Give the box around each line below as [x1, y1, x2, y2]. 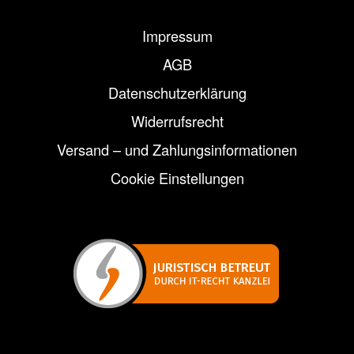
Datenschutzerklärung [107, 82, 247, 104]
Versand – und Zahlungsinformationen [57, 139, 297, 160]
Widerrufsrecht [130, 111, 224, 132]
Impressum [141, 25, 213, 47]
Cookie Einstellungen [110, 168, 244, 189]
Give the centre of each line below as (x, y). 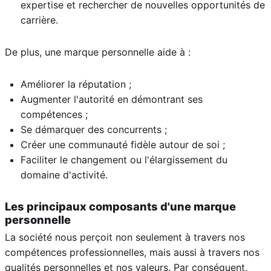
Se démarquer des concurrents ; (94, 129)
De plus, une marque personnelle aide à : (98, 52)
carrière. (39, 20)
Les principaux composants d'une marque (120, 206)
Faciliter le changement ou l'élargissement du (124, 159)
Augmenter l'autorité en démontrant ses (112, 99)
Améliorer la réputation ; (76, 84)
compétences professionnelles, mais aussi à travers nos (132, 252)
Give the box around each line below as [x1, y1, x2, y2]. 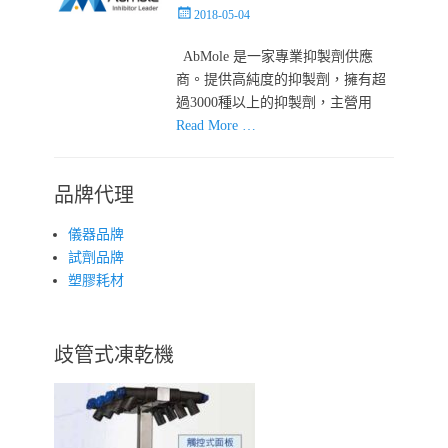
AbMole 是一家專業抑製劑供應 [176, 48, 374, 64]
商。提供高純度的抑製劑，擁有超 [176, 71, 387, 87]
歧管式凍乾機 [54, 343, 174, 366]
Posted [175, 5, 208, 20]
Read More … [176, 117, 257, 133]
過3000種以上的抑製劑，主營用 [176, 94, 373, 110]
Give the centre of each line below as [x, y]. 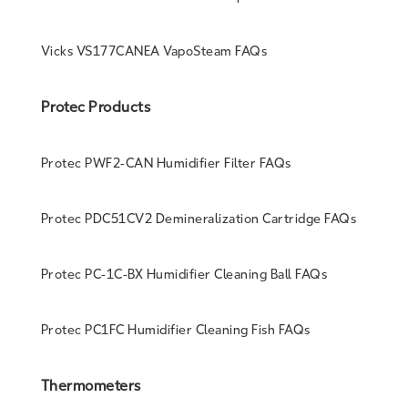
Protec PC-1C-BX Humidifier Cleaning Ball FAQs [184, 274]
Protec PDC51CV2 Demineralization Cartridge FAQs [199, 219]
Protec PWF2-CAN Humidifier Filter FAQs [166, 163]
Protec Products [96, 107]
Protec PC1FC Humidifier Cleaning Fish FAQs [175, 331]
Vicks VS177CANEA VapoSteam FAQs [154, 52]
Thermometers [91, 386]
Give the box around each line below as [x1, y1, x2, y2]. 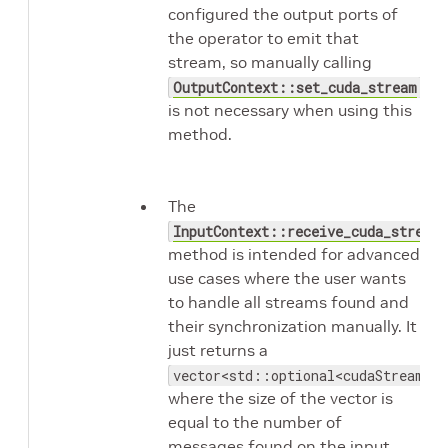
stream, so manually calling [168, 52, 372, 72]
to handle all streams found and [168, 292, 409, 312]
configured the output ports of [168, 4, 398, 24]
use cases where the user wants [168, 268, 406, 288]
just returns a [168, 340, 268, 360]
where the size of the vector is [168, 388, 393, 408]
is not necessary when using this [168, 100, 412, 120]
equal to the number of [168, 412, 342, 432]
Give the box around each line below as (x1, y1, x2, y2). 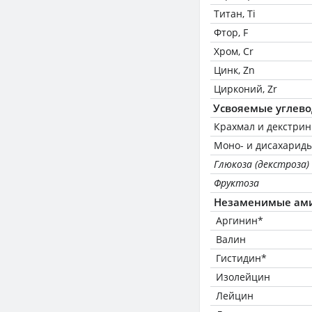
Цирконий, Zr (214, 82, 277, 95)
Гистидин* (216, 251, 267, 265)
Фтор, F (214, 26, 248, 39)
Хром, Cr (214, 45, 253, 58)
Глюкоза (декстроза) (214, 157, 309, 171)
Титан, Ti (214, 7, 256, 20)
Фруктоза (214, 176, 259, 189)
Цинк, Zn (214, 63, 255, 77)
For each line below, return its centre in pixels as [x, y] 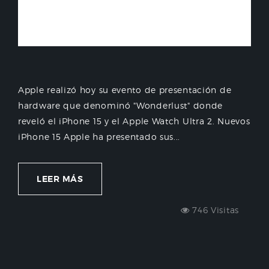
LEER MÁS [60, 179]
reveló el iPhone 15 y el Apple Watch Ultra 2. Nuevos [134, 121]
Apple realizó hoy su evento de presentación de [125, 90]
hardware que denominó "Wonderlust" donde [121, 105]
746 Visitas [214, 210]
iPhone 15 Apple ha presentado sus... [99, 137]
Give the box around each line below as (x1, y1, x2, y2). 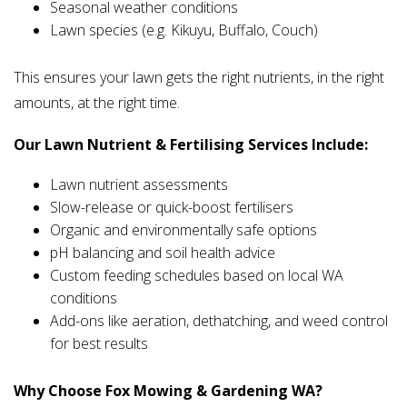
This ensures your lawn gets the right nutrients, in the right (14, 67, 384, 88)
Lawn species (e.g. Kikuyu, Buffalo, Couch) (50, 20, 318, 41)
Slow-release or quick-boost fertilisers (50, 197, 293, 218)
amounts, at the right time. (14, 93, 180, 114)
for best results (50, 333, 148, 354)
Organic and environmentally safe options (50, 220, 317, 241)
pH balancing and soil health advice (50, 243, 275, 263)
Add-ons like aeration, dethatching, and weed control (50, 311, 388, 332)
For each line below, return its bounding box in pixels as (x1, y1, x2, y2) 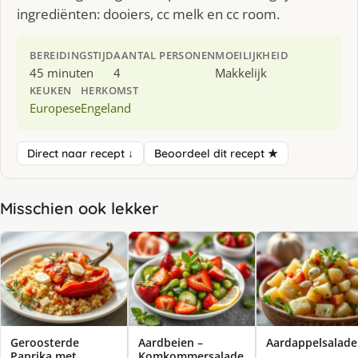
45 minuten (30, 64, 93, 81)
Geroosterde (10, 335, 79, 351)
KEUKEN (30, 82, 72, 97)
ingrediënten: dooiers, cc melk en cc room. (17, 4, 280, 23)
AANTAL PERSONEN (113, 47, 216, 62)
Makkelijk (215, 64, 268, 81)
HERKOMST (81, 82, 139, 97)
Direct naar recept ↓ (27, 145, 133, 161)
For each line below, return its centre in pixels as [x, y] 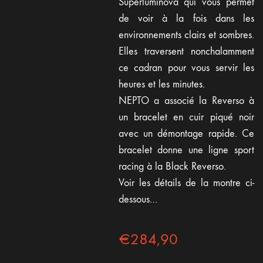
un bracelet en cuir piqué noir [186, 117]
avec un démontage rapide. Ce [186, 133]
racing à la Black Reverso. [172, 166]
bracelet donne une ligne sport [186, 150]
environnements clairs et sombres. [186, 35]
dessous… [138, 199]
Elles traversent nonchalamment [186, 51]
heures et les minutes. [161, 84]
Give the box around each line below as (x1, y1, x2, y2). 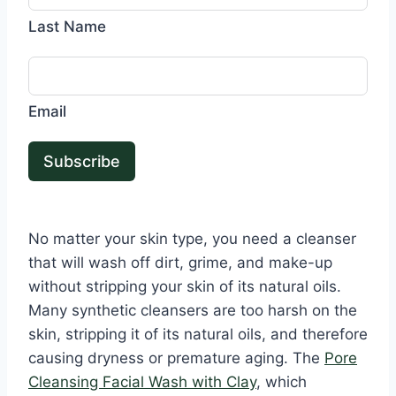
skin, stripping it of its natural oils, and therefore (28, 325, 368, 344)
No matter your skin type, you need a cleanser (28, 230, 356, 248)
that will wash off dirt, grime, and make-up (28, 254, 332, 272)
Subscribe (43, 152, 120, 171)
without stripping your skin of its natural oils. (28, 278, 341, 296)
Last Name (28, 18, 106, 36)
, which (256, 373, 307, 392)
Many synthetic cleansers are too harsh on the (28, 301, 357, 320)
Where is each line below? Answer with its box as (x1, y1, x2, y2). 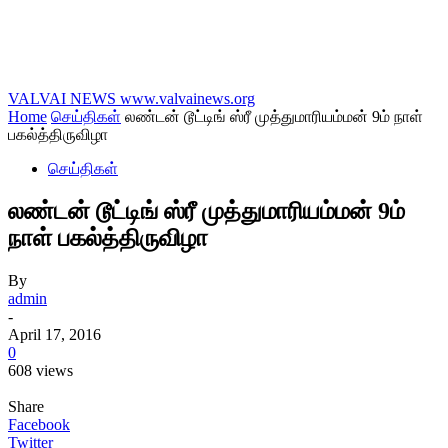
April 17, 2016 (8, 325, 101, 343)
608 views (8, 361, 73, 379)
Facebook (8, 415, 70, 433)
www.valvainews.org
══════════════════════════════
Exercise aim
A verbatim retyping of the listing, without any pictures, is the expected answer.

Result below
Give the box around each line below as [x1, y1, x2, y2]. 
Datenschutzerklärung [107, 82, 247, 104]
Versand – und Zahlungsinformationen [57, 139, 297, 160]
Widerrufsrecht [130, 111, 224, 132]
Impressum [141, 25, 213, 47]
Cookie Einstellungen [110, 168, 244, 189]
Give the centre of each line below as (x, y). 
Se démarquer des concurrents ; (94, 129)
De plus, une marque personnelle aide à : (98, 52)
carrière. (39, 20)
Les principaux composants d'une marque (120, 206)
Faciliter le changement ou l'élargissement du (124, 159)
Augmenter l'autorité en démontrant ses (112, 99)
Améliorer la réputation ; (76, 84)
compétences professionnelles, mais aussi à travers nos (132, 252)
Give the box around each line below as [x1, y1, x2, y2]. 
AbMole 是一家專業抑製劑供應 [176, 48, 374, 64]
商。提供高純度的抑製劑，擁有超 [176, 71, 387, 87]
歧管式凍乾機 [54, 343, 174, 366]
Posted [175, 5, 208, 20]
Read More … [176, 117, 257, 133]
過3000種以上的抑製劑，主營用 [176, 94, 373, 110]
Give the centre of each line below as [x, y]. 
Protec PC-1C-BX Humidifier Cleaning Ball FAQs [184, 274]
Protec PDC51CV2 Demineralization Cartridge FAQs [199, 219]
Protec PWF2-CAN Humidifier Filter FAQs [166, 163]
Protec Products [96, 107]
Protec PC1FC Humidifier Cleaning Fish FAQs [175, 331]
Vicks VS177CANEA VapoSteam FAQs [154, 52]
Thermometers [91, 386]
Give the box around each line below as [x1, y1, x2, y2]. 
stream, so manually calling [168, 52, 372, 72]
to handle all streams found and [168, 292, 409, 312]
configured the output ports of [168, 4, 398, 24]
use cases where the user wants [168, 268, 406, 288]
just returns a [168, 340, 268, 360]
where the size of the vector is [168, 388, 393, 408]
is not necessary when using this [168, 100, 412, 120]
equal to the number of [168, 412, 342, 432]
Give the box around each line below as (x1, y1, x2, y2). 
Цирконий, Zr (214, 82, 277, 95)
Гистидин* (216, 251, 267, 265)
Фтор, F (214, 26, 248, 39)
Хром, Cr (214, 45, 253, 58)
Глюкоза (декстроза) (214, 157, 309, 171)
Титан, Ti (214, 7, 256, 20)
Фруктоза (214, 176, 259, 189)
Цинк, Zn (214, 63, 255, 77)
For each line below, return its centre in pixels as [x, y] 
LEER MÁS [60, 179]
reveló el iPhone 15 y el Apple Watch Ultra 2. Nuevos [134, 121]
Apple realizó hoy su evento de presentación de [125, 90]
hardware que denominó "Wonderlust" donde [121, 105]
746 Visitas [214, 210]
iPhone 15 Apple ha presentado sus... [99, 137]
Give the box around each line below as (x1, y1, x2, y2). 
This ensures your lawn gets the right nutrients, in the right (14, 67, 384, 88)
Lawn species (e.g. Kikuyu, Buffalo, Couch) (50, 20, 318, 41)
Slow-release or quick-boost fertilisers (50, 197, 293, 218)
amounts, at the right time. (14, 93, 180, 114)
for best results (50, 333, 148, 354)
Organic and environmentally safe options (50, 220, 317, 241)
pH balancing and soil health advice (50, 243, 275, 263)
Add-ons like aeration, dethatching, and weed control (50, 311, 388, 332)
For each line below, return its bounding box in pixels as (x1, y1, x2, y2) 
45 minuten (30, 64, 93, 81)
Geroosterde (10, 335, 79, 351)
KEUKEN (30, 82, 72, 97)
ingrediënten: dooiers, cc melk en cc room. (17, 4, 280, 23)
AANTAL PERSONEN (113, 47, 216, 62)
Makkelijk (215, 64, 268, 81)
HERKOMST (81, 82, 139, 97)
Direct naar recept ↓ (27, 145, 133, 161)
For each line below, return its centre in pixels as [x, y] 
un bracelet en cuir piqué noir [186, 117]
avec un démontage rapide. Ce [186, 133]
racing à la Black Reverso. [172, 166]
bracelet donne une ligne sport [186, 150]
environnements clairs et sombres. [186, 35]
dessous… [138, 199]
Elles traversent nonchalamment [186, 51]
heures et les minutes. [161, 84]
Give the box around each line below as (x1, y1, x2, y2). 
skin, stripping it of its natural oils, and therefore (28, 325, 368, 344)
No matter your skin type, you need a cleanser (28, 230, 356, 248)
that will wash off dirt, grime, and make-up (28, 254, 332, 272)
Subscribe (43, 152, 120, 171)
without stripping your skin of its natural oils. (28, 278, 341, 296)
Last Name (28, 18, 106, 36)
, which (256, 373, 307, 392)
Many synthetic cleansers are too harsh on the (28, 301, 357, 320)
Where is each line below? Answer with its box as (x1, y1, x2, y2). 
April 17, 2016 (8, 325, 101, 343)
608 views (8, 361, 73, 379)
Facebook (8, 415, 70, 433)
www.valvainews.org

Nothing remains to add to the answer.